Des représentations obsolètes

 

Chine Sud-Est Carte

Ce voyage en Chine, cela faisait vingt-cinq ans que nous en parlions, mais il y avait toujours d’autres destinations « prioritaires », la Grèce ou l’Italie qui sont la matrice de notre civilisation européenne, l’Allemagne pour le festival de Bayreuth, le Viêt-Nam pour des souvenirs de famille, le Cambodge pour revoir les architectures mystérieuses d’Angkor, l’Iran, l’Inde… Bref, il fallait bien se décider un jour à aller y voir d’autant que les choses semblaient changer là-bas, et rapidement. Finie la Chine rurale et le romantisme révolutionnaire (du moins aux yeux des Européens, pour les Chinois c’était autrement plus sanglant), la Chine commençait à faire parler d’elle différemment. 

Si, en 1983, son revenu par habitant était de 225 dollars, avec un Produit Intérieur Brut aux alentours de 230 milliards de dollars pour une population de 1,023 milliard d’habitants, en 2018, le PIB a atteint 25 000 milliards de dollars avec un revenu par habitant de 16 760 dollars pour une population de 1,386 milliard d’âmes [1] ! Outre ces chiffres impressionnants, les images diffusées en Europe sur la Chine ont également changé. Il n’est qu’à regarder les documents des années 80/90, on y montrait encore des marchés de modestes étals entre lesquels les gens se déplaçaient avec leur bicyclette, échangeant entre eux des billets sales et fripés. Récemment, les images émises sur la Chine sont devenues celles d’immenses usines modernes, à la main d’œuvre nombreuse et jeune, avec des emplois parcellisés, mais aussi de vieilles usines complètement déglinguées et polluantes, ou de hauts bâtiments d’habitation multipliés à l’infini et perdus dans le smog, et enfin des foules anonymes se pressant sur les trottoirs. Dans un cas comme dans l’autre, ces images n’étaient guère plus engageantes donnant de la Chine une vision peu amène. A contrario, j’oublie les images diffusées par les « beaux livres », palais et pagodes richement ornées, paysages doux et verdoyants ou au contraire accidentés et arides, vieux chinois aux visages ridés… Comment s’y retrouver ? 

Pour éviter les trop « belles images », mais aussi pour éviter de courir d’un bout à l’autre d’un pays vingt fois plus grand que la France, nous avons choisi, pour ce premier voyage, d’aller de Shanghai à Canton (1 200 kilomètres quand même !), mêlant visites de mégalopoles modernes,  Shanghai, Xiamen et Canton, avec celles de zones rurales « traditionnelles », Wuyuan (province du Jiangxi), Hukeng (province de Fujian) et Kaiping (province du Guandong), en utilisant routes et chemins de fer.
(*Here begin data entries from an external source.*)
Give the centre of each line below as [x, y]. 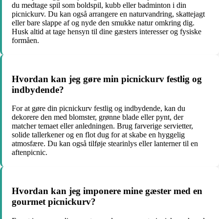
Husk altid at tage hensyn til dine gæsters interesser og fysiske [107, 31]
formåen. [25, 40]
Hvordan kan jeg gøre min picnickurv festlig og [107, 79]
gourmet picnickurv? [54, 201]
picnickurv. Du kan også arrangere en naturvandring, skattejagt [108, 14]
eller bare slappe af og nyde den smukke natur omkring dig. [103, 22]
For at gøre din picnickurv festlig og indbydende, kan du [99, 109]
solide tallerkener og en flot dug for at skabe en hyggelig [98, 135]
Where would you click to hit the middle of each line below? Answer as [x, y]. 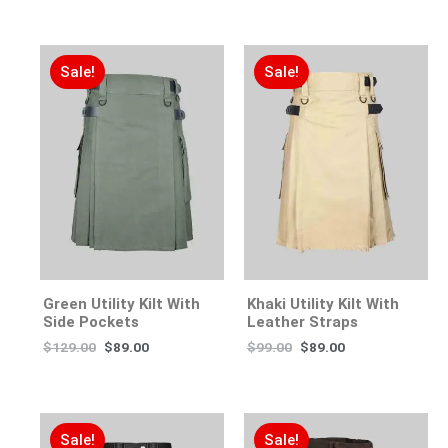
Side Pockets [91, 322]
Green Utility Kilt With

Bien évidemment, ce n’est pas un petit voyage de deux semaines, dans un minuscule morceau de la Chine qui peut rendre compte de la réalité de la Chine. Mais, surprise, le petit morceau de la Chine que j’y ai vu m’a très souvent étonné en regard des représentations de ce pays que j’avais élaborées à partir des informations lues et vues. Certes, être surpris face à une réalité inconnue c’est un des objectifs du voyage…

« Le voyage est une espèce de porte par laquelle on sort de la réalité connue pour pénétrer dans une réalité inexplorée qui semble un rêve » [2].

Mais, quand même, l’écart était si important qu’il fallait essayer de comprendre les causes de ces surprises. La question n’est donc pas tant de décrire ce que j’ai eu l’occasion de voir, mais plutôt d’interroger la représentation que j’en avais avant de visiter ce pays.

« Tout regard sur la Chine doit être chargé de questions. De questions sur elle, sur le monde, sur nous. On écrit moins sur la Chine, au fond, que sur soi-même face à la Chine : elle est révélatrice plus que révélée » [3].

Pour l’essentiel, ce questionnement révèle finalement une grande méconnaissance de l’histoire et de la culture de la Chine et il fallait donc chercher, confronter et réunir des informations susceptibles d’expliquer ces surprises [4].

La Chine, c’est un pays-continent, développant les technologies les plus sophistiquées, qui va vite, extrêmement vite, même s’il ne manque pas de contradictions et d’inégalités, et qui me donne désormais l’impression de vivre dans une petite province tranquille, la France ! 


[1] Europe : PIB, 22 000 milliards de dollars, revenu par habitant, 41 000 dollars.

[2] Guy de Maupassant. « Au soleil ». 1884.

[3] Alain Peyrefitte. « Quand la Chine s’éveillera… le monde tremblera ». 1973.

[4] Les principaux documents consultés sont précisés en notes de bas de page.